Storia della Reggia di Caserta
Commissionata nel 1751 da Carlo di Borbone all’architetto Luigi Vanvitelli, la Reggia di Caserta doveva rappresentare, sull’esempio della Versailles di Luigi XIV, l’autorevolezza del potere reale, ma fu anche l’occasione per disegnare una scenografia spettacolare di giardini e corsi d’acqua e per progettare una sorta di città ideale, organizzata secondo i più avanzati criteri del tempo.

La sua costruzione cominciò nel 1752 e terminò, fra alterne vicende, molto tempo dopo la morte del re e del suo architetto. La direzione dei lavori passò dapprima a Carlo Vanvitelli, figlio di Luigi, che apportò qualche variante al progetto paterno. Quindi la realizzazione proseguì in modo assai discontinuo, sotto la guida di altri architetti, fino al 1847, anno del completamento della Sala del trono.

Il rallentamento iniziale dei lavori è dovuto non tanto alla morte di Luigi Vanvitelli, quanto al calo d’interesse e alla mancanza di fondi che fecero seguito alla partenza di Carlo di Borbone, il quale – nel 1758 – successe a Ferdinando VI sul trono di Spagna e si trasferì a Madrid, dove regnò con il nome di Carlo III.

Sotto Ferdinando IV (poi Ferdinando I, dopo l’unificazione di Napoli e Sicilia nel Regno delle Due Sicilie), che successe a re Carlo, la corte abitava la reggia solo in primavera e d’estate, nel tempo delle feste, dei ricevimenti e delle battute di caccia. Ferdinando II, l’ultimo re, elesse Caserta sua dimora preferita.

I meticolosi documenti contabili di Corte attestano il costo della Reggia: una cifra enorme per l’epoca, ben 6.133.507 ducati. Per costruirla fu impegnato un numero imprecisato – ma certamente altissimo – di maestranze, tra le quali schiavi e galeotti musulmani.
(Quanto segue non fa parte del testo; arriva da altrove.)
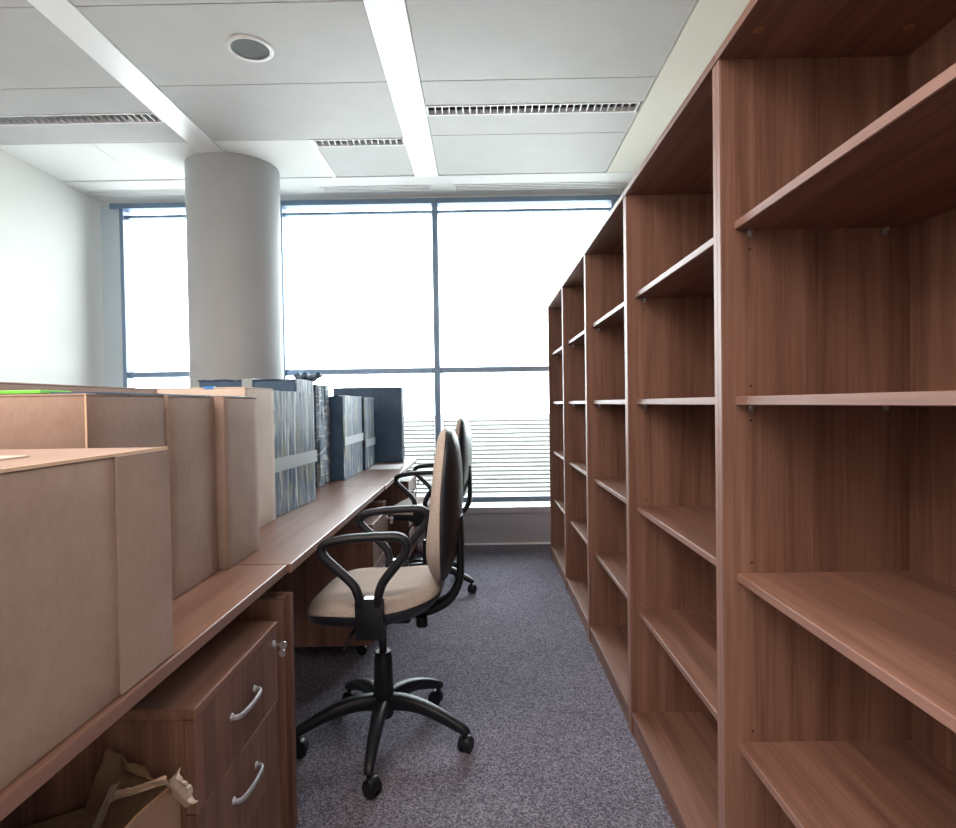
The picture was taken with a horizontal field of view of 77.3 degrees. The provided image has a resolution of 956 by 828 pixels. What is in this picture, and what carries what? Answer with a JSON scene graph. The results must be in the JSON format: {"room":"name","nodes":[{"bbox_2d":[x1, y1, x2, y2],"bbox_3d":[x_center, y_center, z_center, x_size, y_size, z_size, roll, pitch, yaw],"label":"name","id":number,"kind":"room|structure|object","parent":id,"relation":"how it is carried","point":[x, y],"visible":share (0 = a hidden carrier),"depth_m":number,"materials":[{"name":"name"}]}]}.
{"room":"back office","nodes":[
{"label":"back office","id":0,"kind":"room"},
{"bbox_2d":[0,149,104,386],"bbox_3d":[-3.252,-0.295,1.028,0.150,3.030,8.320,-1,1,0],"label":"wall","id":1,"kind":"structure","parent":0,"point":[52,314],"depth_m":4.39,"materials":[{"name":"white paint"}]},
{"bbox_2d":[86,190,184,195],"bbox_3d":[-2.681,-1.777,4.809,0.880,0.006,0.100,-1,1,0],"label":"air vent","id":2,"kind":"object","parent":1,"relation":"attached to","point":[134,192],"visible":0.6,"depth_m":4.80,"materials":[{"name":"white metal"}]},
{"bbox_2d":[63,172,635,201],"bbox_3d":[-0.902,-1.824,4.789,4.540,0.034,0.473,-1,1,0],"label":"trim","id":3,"kind":"structure","parent":1,"relation":"attached to","point":[442,185],"depth_m":4.70,"materials":[{"name":"white paint"}]},
{"bbox_2d":[101,193,621,205],"bbox_3d":[-0.900,-1.813,5.075,4.540,0.045,0.140,-1,1,0],"label":"trim","id":4,"kind":"structure","parent":1,"relation":"attached to","point":[102,203],"depth_m":5.00,"materials":[{"name":"white paint"}]},
{"bbox_2d":[320,185,431,191],"bbox_3d":[-0.812,-1.805,4.792,0.884,0.006,0.105,-1,1,0],"label":"air vent","id":5,"kind":"object","parent":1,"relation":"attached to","point":[406,187],"visible":1,"depth_m":4.79,"materials":[{"name":"white"}]},
{"bbox_2d":[453,182,628,190],"bbox_3d":[0.506,-1.825,4.790,1.405,0.006,0.120,-1,1,0],"label":"air vent","id":6,"kind":"object","parent":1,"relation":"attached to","point":[577,185],"visible":0.94,"depth_m":4.79,"materials":[{"name":"white metal"}]},
{"bbox_2d":[184,151,283,387],"bbox_3d":[-1.771,-0.326,4.408,0.644,2.930,0.644,-1,1,0],"label":"column","id":7,"kind":"structure","parent":0,"point":[232,200],"depth_m":4.12,"materials":[{"name":"paint"}]},
{"bbox_2d":[43,101,641,141],"bbox_3d":[-0.930,-1.832,1.000,4.540,0.125,8.050,-1,1,0],"label":"ceiling","id":8,"kind":"structure","parent":0,"point":[583,105],"depth_m":3.57,"materials":[{"name":"grey"}]},
{"bbox_2d":[0,0,33,6],"bbox_3d":[-2.551,-1.753,2.263,1.273,0.022,0.645,-1,1,0],"label":"ceiling panel","id":9,"kind":"object","parent":8,"relation":"attached to","point":[3,3],"visible":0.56,"depth_m":2.56,"materials":[{"name":"tile"}]},
{"bbox_2d":[0,7,123,88],"bbox_3d":[-2.546,-1.764,2.913,1.273,0.022,0.645,-1,1,0],"label":"ceiling panel","id":10,"kind":"object","parent":8,"relation":"attached to","point":[34,52],"visible":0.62,"depth_m":2.96,"materials":[{"name":"tile"}]},
{"bbox_2d":[0,143,143,180],"bbox_3d":[-2.856,-1.783,4.232,0.635,0.022,0.630,-1,1,0],"label":"ceiling panel","id":11,"kind":"object","parent":8,"relation":"attached to","point":[68,161],"visible":0.76,"depth_m":4.20,"materials":[{"name":"white paint"}]},
{"bbox_2d":[0,87,151,114],"bbox_3d":[-2.543,-1.773,3.380,1.273,0.022,0.280,-1,1,0],"label":"ceiling panel","id":12,"kind":"object","parent":8,"relation":"attached to","point":[74,100],"visible":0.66,"depth_m":3.38,"materials":[{"name":"tile"}]},
{"bbox_2d":[0,112,164,125],"bbox_3d":[-2.542,-1.811,3.582,1.270,0.099,0.116,-1,1,0],"label":"air vent","id":13,"kind":"object","parent":8,"relation":"attached to","point":[32,119],"visible":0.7,"depth_m":3.61,"materials":[{"name":"white metal"}]},
{"bbox_2d":[0,123,184,144],"bbox_3d":[-2.540,-1.780,3.777,1.273,0.022,0.265,-1,1,0],"label":"ceiling panel","id":14,"kind":"object","parent":8,"relation":"attached to","point":[120,132],"visible":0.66,"depth_m":3.78,"materials":[{"name":"tile"}]},
{"bbox_2d":[27,0,222,152],"bbox_3d":[-1.839,-1.738,0.770,0.167,0.036,7.575,-1,1,0],"label":"trim","id":15,"kind":"structure","parent":8,"relation":"attached to","point":[63,14],"depth_m":3.03,"materials":[{"name":"white metal"}]},
{"bbox_2d":[91,141,198,178],"bbox_3d":[-2.217,-1.792,4.228,0.633,0.022,0.630,-1,1,0],"label":"ceiling panel","id":16,"kind":"object","parent":8,"relation":"attached to","point":[149,160],"visible":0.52,"depth_m":4.13,"materials":[{"name":"white paint"}]},
{"bbox_2d":[69,0,342,5],"bbox_3d":[-1.121,-1.774,2.252,1.243,0.022,0.645,-1,1,0],"label":"ceiling panel","id":17,"kind":"object","parent":8,"relation":"attached to","point":[74,2],"visible":1,"depth_m":2.56,"materials":[{"name":"tile"}]},
{"bbox_2d":[76,0,385,85],"bbox_3d":[-1.116,-1.786,2.902,1.243,0.022,0.645,-1,1,0],"label":"ceiling panel","id":18,"kind":"object","parent":8,"relation":"attached to","point":[311,41],"visible":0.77,"depth_m":2.84,"materials":[{"name":"tile"}]},
{"bbox_2d":[226,34,273,61],"bbox_3d":[-1.105,-1.769,2.902,0.220,0.012,0.220,-1,1,0],"label":"recessed light","id":19,"kind":"object","parent":18,"relation":"attached to","point":[250,48],"visible":1,"depth_m":2.90,"materials":[{"name":"white"}]},
{"bbox_2d":[214,139,331,177],"bbox_3d":[-1.418,-1.804,4.229,0.620,0.022,0.635,-1,1,0],"label":"ceiling panel","id":20,"kind":"object","parent":8,"relation":"attached to","point":[292,158],"visible":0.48,"depth_m":4.13,"materials":[{"name":"white paint"}]},
{"bbox_2d":[157,81,402,140],"bbox_3d":[-1.112,-1.797,3.567,1.243,0.022,0.675,-1,1,0],"label":"ceiling panel","id":21,"kind":"object","parent":8,"relation":"attached to","point":[339,110],"visible":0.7,"depth_m":3.52,"materials":[{"name":"tile"}]},
{"bbox_2d":[308,139,335,176],"bbox_3d":[-1.093,-1.811,4.227,0.025,0.034,0.640,-1,1,0],"label":"trim","id":22,"kind":"structure","parent":8,"relation":"attached to","point":[315,147],"depth_m":4.18,"materials":[{"name":"white metal"}]},
{"bbox_2d":[313,138,404,146],"bbox_3d":[-0.785,-1.843,3.956,0.592,0.099,0.101,-1,1,0],"label":"ceiling vent","id":23,"kind":"object","parent":8,"relation":"attached to","point":[395,142],"visible":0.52,"depth_m":4.00,"materials":[{"name":"white metal"}]},
{"bbox_2d":[318,145,413,176],"bbox_3d":[-0.782,-1.815,4.277,0.593,0.022,0.530,-1,1,0],"label":"ceiling panel","id":24,"kind":"object","parent":8,"relation":"attached to","point":[347,160],"visible":0.8,"depth_m":4.25,"materials":[{"name":"tile"}]},
{"bbox_2d":[363,0,437,175],"bbox_3d":[-0.418,-1.760,0.760,0.179,0.036,7.575,-1,1,0],"label":"ceiling light","id":25,"kind":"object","parent":8,"relation":"attached to","point":[389,22],"depth_m":3.15,"materials":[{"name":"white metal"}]},
{"bbox_2d":[431,132,626,174],"bbox_3d":[0.332,-1.830,4.204,1.268,0.022,0.660,-1,1,0],"label":"ceiling panel","id":26,"kind":"object","parent":8,"relation":"attached to","point":[541,152],"visible":0.82,"depth_m":4.16,"materials":[{"name":"tile"}]},
{"bbox_2d":[428,109,637,134],"bbox_3d":[0.329,-1.822,3.735,1.268,0.022,0.268,-1,1,0],"label":"ceiling panel","id":27,"kind":"object","parent":8,"relation":"attached to","point":[568,122],"visible":0.84,"depth_m":3.73,"materials":[{"name":"tile"}]},
{"bbox_2d":[426,101,640,115],"bbox_3d":[0.320,-1.853,3.539,1.251,0.099,0.115,-1,1,0],"label":"air vent","id":28,"kind":"object","parent":8,"relation":"attached to","point":[621,108],"visible":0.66,"depth_m":3.58,"materials":[{"name":"white metal"}]},
{"bbox_2d":[421,76,655,104],"bbox_3d":[0.326,-1.815,3.349,1.268,0.022,0.260,-1,1,0],"label":"ceiling panel","id":29,"kind":"object","parent":8,"relation":"attached to","point":[604,89],"visible":0.82,"depth_m":3.34,"materials":[{"name":"tile"}]},
{"bbox_2d":[405,0,696,80],"bbox_3d":[0.323,-1.807,2.892,1.268,0.022,0.645,-1,1,0],"label":"ceiling panel","id":30,"kind":"object","parent":8,"relation":"attached to","point":[453,39],"visible":1,"depth_m":2.84,"materials":[{"name":"tile"}]},
{"bbox_2d":[606,0,749,172],"bbox_3d":[1.143,-1.784,0.748,0.392,0.034,7.575,-1,1,0],"label":"ceiling light","id":31,"kind":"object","parent":8,"relation":"attached to","point":[708,24],"depth_m":3.19,"materials":[{"name":"white paint"}]},
{"bbox_2d":[417,513,550,543],"bbox_3d":[-0.858,0.983,5.124,4.540,0.262,0.140,-1,1,0],"label":"wall","id":32,"kind":"structure","parent":0,"point":[496,527],"depth_m":5.05,"materials":[{"name":"grey paint"}]},
{"bbox_2d":[101,202,188,387],"bbox_3d":[-2.404,-0.449,5.093,1.492,2.652,0.135,-1,1,0],"label":"window","id":33,"kind":"structure","parent":32,"relation":"in","point":[115,217],"depth_m":5.04,"materials":[{"name":"grey"}]},
{"bbox_2d":[133,372,188,387],"bbox_3d":[-2.290,0.209,5.049,1.204,1.135,0.026,-1,1,0],"label":"window blind","id":34,"kind":"object","parent":33,"relation":"attached to","point":[135,374],"visible":0.11,"depth_m":5.03,"materials":[{"name":"grey metal"}]},
{"bbox_2d":[280,198,437,449],"bbox_3d":[-1.002,-0.471,5.072,1.314,2.650,0.115,-1,1,0],"label":"window","id":35,"kind":"structure","parent":32,"relation":"in","point":[285,205],"depth_m":5.02,"materials":[{"name":"grey metal"}]},
{"bbox_2d":[290,368,434,493],"bbox_3d":[-0.968,0.189,5.039,1.209,1.135,0.026,-1,1,0],"label":"window blind","id":36,"kind":"object","parent":35,"relation":"attached to","point":[392,370],"visible":0.34,"depth_m":5.02,"materials":[{"name":"grey plastic"}]},
{"bbox_2d":[417,542,550,545],"bbox_3d":[-0.857,1.109,5.049,4.540,0.012,0.015,-1,1,0],"label":"baseboard","id":37,"kind":"structure","parent":32,"relation":"attached to","point":[523,542],"depth_m":5.04,"materials":[{"name":"white"}]},
{"bbox_2d":[434,195,620,513],"bbox_3d":[0.522,-0.493,5.061,1.735,2.650,0.115,-1,1,0],"label":"window","id":38,"kind":"structure","parent":32,"relation":"in","point":[611,200],"depth_m":5.01,"materials":[{"name":"grey metal"}]},
{"bbox_2d":[443,366,549,501],"bbox_3d":[0.417,0.169,5.029,1.409,1.135,0.026,-1,1,0],"label":"window blind","id":39,"kind":"object","parent":38,"relation":"attached to","point":[523,368],"visible":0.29,"depth_m":5.03,"materials":[{"name":"grey plastic"}]},
{"bbox_2d":[294,544,674,827],"bbox_3d":[-0.884,1.245,1.053,4.840,0.120,8.350,-1,1,0],"label":"floor","id":40,"kind":"structure","parent":0,"point":[515,661],"depth_m":2.20,"materials":[{"name":"carpet"}]},
{"bbox_2d":[20,748,197,827],"bbox_3d":[-0.695,0.893,0.885,0.446,0.585,0.438,-1,1,0],"label":"paper bag","id":41,"kind":"object","parent":40,"relation":"on","point":[123,794],"visible":1,"depth_m":1.07,"materials":[{"name":"paper"}]},
{"bbox_2d":[0,621,286,827],"bbox_3d":[-0.779,0.863,1.339,0.591,0.632,0.450,-1,1,0],"label":"drawer pedestal","id":42,"kind":"object","parent":40,"relation":"on","point":[214,718],"visible":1,"depth_m":1.21,"materials":[{"name":"brown wood"}]},
{"bbox_2d":[0,565,289,827],"bbox_3d":[-0.932,0.814,0.878,0.801,0.750,1.593,-1,1,0],"label":"desk","id":43,"kind":"object","parent":40,"relation":"on","point":[233,594],"visible":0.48,"depth_m":1.29,"materials":[{"name":"brown wood"}]},
{"bbox_2d":[0,382,156,393],"bbox_3d":[-1.208,0.176,1.622,0.255,0.505,0.827,-1,1,0],"label":"cardboard box","id":44,"kind":"object","parent":43,"relation":"on","point":[4,386],"visible":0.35,"depth_m":1.60,"materials":[{"name":"brown cardboard"}]},
{"bbox_2d":[0,392,164,449],"bbox_3d":[-0.877,0.195,1.223,0.348,0.472,0.276,-1,1,0],"label":"cardboard box","id":45,"kind":"object","parent":43,"relation":"on","point":[54,420],"visible":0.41,"depth_m":1.08,"materials":[{"name":"brown cardboard"}]},
{"bbox_2d":[0,390,70,394],"bbox_3d":[-0.920,-0.040,1.133,0.244,0.006,0.085,-1,1,0],"label":"plastic sheet","id":46,"kind":"object","parent":45,"relation":"on","point":[6,392],"visible":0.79,"depth_m":1.09,"materials":[{"name":"green plastic"}]},
{"bbox_2d":[0,446,173,790],"bbox_3d":[-0.835,0.249,0.749,0.574,0.379,0.642,-1,1,0],"label":"cardboard box","id":47,"kind":"object","parent":43,"relation":"on","point":[86,598],"visible":1,"depth_m":0.82,"materials":[{"name":"beige cardboard"}]},
{"bbox_2d":[163,394,217,598],"bbox_3d":[-0.873,0.191,1.482,0.353,0.472,0.243,-1,1,0],"label":"cardboard box","id":48,"kind":"object","parent":43,"relation":"on","point":[188,419],"visible":0.32,"depth_m":1.46,"materials":[{"name":"brown cardboard"}]},
{"bbox_2d":[235,486,383,827],"bbox_3d":[-0.911,0.786,2.474,0.801,0.750,1.591,-1,1,0],"label":"desk","id":49,"kind":"object","parent":40,"relation":"on","point":[293,536],"visible":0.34,"depth_m":2.02,"materials":[{"name":"brown wood"}]},
{"bbox_2d":[149,386,275,527],"bbox_3d":[-1.026,0.161,2.189,0.478,0.512,0.285,-1,1,0],"label":"cardboard box","id":50,"kind":"object","parent":49,"relation":"on","point":[265,408],"visible":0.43,"depth_m":2.19,"materials":[{"name":"brown"}]},
{"bbox_2d":[211,396,259,569],"bbox_3d":[-0.857,0.187,1.729,0.362,0.471,0.243,-1,1,0],"label":"cardboard box","id":51,"kind":"object","parent":49,"relation":"on","point":[235,417],"visible":0.38,"depth_m":1.68,"materials":[{"name":"brown cardboard"}]},
{"bbox_2d":[198,378,313,392],"bbox_3d":[-1.109,0.114,3.044,0.480,0.578,0.315,-1,1,0],"label":"box","id":52,"kind":"object","parent":49,"relation":"on","point":[298,385],"visible":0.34,"depth_m":2.89,"materials":[{"name":"blue plastic"}]},
{"bbox_2d":[273,391,316,516],"bbox_3d":[-0.908,0.155,2.583,0.261,0.505,0.481,-1,1,5],"label":"binders","id":53,"kind":"object","parent":49,"relation":"on","point":[294,440],"visible":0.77,"depth_m":2.54,"materials":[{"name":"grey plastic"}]},
{"bbox_2d":[266,508,393,654],"bbox_3d":[-0.745,0.833,3.020,0.591,0.632,0.450,-1,1,0],"label":"drawer pedestal","id":54,"kind":"object","parent":40,"relation":"on","point":[311,576],"visible":0.25,"depth_m":2.80,"materials":[{"name":"brown wood"}]},
{"bbox_2d":[320,459,417,551],"bbox_3d":[-0.896,0.758,4.056,0.801,0.750,1.566,-1,1,0],"label":"desk","id":55,"kind":"object","parent":40,"relation":"on","point":[378,477],"visible":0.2,"depth_m":3.67,"materials":[{"name":"brown wood"}]},
{"bbox_2d":[294,372,329,486],"bbox_3d":[-0.964,0.081,3.351,0.221,0.629,0.257,-1,1,0],"label":"wrapped bundle","id":56,"kind":"object","parent":55,"relation":"on","point":[321,392],"visible":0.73,"depth_m":3.30,"materials":[{"name":"grey plastic"}]},
{"bbox_2d":[329,396,363,480],"bbox_3d":[-0.913,0.137,3.768,0.275,0.501,0.544,-1,1,0],"label":"box","id":57,"kind":"object","parent":55,"relation":"on","point":[346,435],"visible":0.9,"depth_m":3.53,"materials":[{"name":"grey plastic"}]},
{"bbox_2d":[361,397,374,469],"bbox_3d":[-0.892,0.131,4.222,0.270,0.496,0.349,-1,1,0],"label":"box","id":58,"kind":"object","parent":55,"relation":"on","point":[368,453],"visible":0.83,"depth_m":4.15,"materials":[{"name":"cardboard"}]},
{"bbox_2d":[332,387,404,461],"bbox_3d":[-0.847,0.081,4.666,0.535,0.579,0.127,-1,1,0],"label":"box","id":59,"kind":"object","parent":55,"relation":"on","point":[389,446],"visible":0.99,"depth_m":4.61,"materials":[{"name":"black cardboard"}]},
{"bbox_2d":[369,464,403,469],"bbox_3d":[-0.646,0.374,4.242,0.215,0.001,0.320,-1,1,-3],"label":"paper sheet","id":60,"kind":"object","parent":55,"relation":"on","point":[387,466],"visible":1,"depth_m":4.25,"materials":[{"name":"white paper"}]},
{"bbox_2d":[296,428,473,799],"bbox_3d":[-0.330,0.605,2.089,0.618,1.107,0.613,-1,1,3],"label":"swivel chair","id":61,"kind":"object","parent":40,"relation":"on","point":[368,600],"visible":0.97,"depth_m":1.98,"materials":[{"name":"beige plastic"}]},
{"bbox_2d":[372,476,418,558],"bbox_3d":[-0.759,0.806,4.575,0.591,0.632,0.450,-1,1,0],"label":"drawer pedestal","id":62,"kind":"object","parent":40,"relation":"on","point":[392,495],"visible":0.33,"depth_m":4.35,"materials":[{"name":"brown wood"}]},
{"bbox_2d":[388,417,476,592],"bbox_3d":[-0.320,0.575,3.823,0.618,1.107,0.613,-1,1,7],"label":"swivel chair","id":63,"kind":"object","parent":40,"relation":"on","point":[463,430],"visible":0.39,"depth_m":3.71,"materials":[{"name":"black"}]},
{"bbox_2d":[547,286,565,587],"bbox_3d":[0.754,0.137,4.212,0.418,1.936,0.829,-1,1,0],"label":"bookcase","id":64,"kind":"object","parent":40,"relation":"on","point":[555,332],"visible":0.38,"depth_m":4.61,"materials":[{"name":"brown wood"}]},
{"bbox_2d":[561,251,588,638],"bbox_3d":[0.748,0.152,3.382,0.418,1.936,0.829,-1,1,0],"label":"bookcase","id":65,"kind":"object","parent":40,"relation":"on","point":[573,286],"visible":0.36,"depth_m":3.77,"materials":[{"name":"brown wood"}]},
{"bbox_2d":[584,191,629,729],"bbox_3d":[0.742,0.166,2.552,0.418,1.936,0.829,-1,1,0],"label":"bookcase","id":66,"kind":"object","parent":40,"relation":"on","point":[604,255],"visible":0.35,"depth_m":2.94,"materials":[{"name":"brown wood"}]},
{"bbox_2d":[624,56,721,827],"bbox_3d":[0.736,0.181,1.722,0.418,1.936,0.829,-1,1,0],"label":"bookcase","id":67,"kind":"object","parent":40,"relation":"on","point":[670,202],"visible":0.35,"depth_m":2.11,"materials":[{"name":"brown wood"}]},
{"bbox_2d":[714,0,955,827],"bbox_3d":[0.731,0.196,0.892,0.418,1.936,0.829,-1,1,0],"label":"bookcase","id":68,"kind":"object","parent":40,"relation":"on","point":[836,119],"visible":1,"depth_m":1.27,"materials":[{"name":"brown wood"}]},
{"label":"outside","id":69,"kind":"structure","parent":0,"visible":0},
{"bbox_2d":[404,414,549,505],"bbox_3d":[0.912,2.182,120.053,180.000,0.200,200.000,-1,1,0],"label":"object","id":70,"kind":"structure","parent":69,"point":[510,416],"depth_m":52.57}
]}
Attenta fu la scelta dei materiali: il tufo proveniva da San Nicola La Strada, il travertino da Bellona (la famosa “pietra di Bellona”), la calce da San Leucio, la pozzolana da Bacoli, il laterizio da Capua, il ferro da Follonica, il marmo grigio da Mondragone e quello bianco da Carrara.

La Reggia appartenne ai beni della corona fino al 1921: dapprima ai Borbone (tranne durante la parentesi napoleonica), poi ai Savoia. Quindi passò allo Stato.

Dal 1926 fino al 1943, ospitò l’Accademia dell’Aeronautica Militare Italiana. Il 14 dicembre del 1943, dopo lo sbarco degli Alleati a Salerno, fu occupata dalle armate alleate. Il 27 aprile del 1945 accolse i plenipotenziari che vi firmarono la resa delle armi germaniche in Italia. I bombardamenti della seconda guerra mondiale danneggiarono seriamente il palazzo, che venne, quindi, restaurato.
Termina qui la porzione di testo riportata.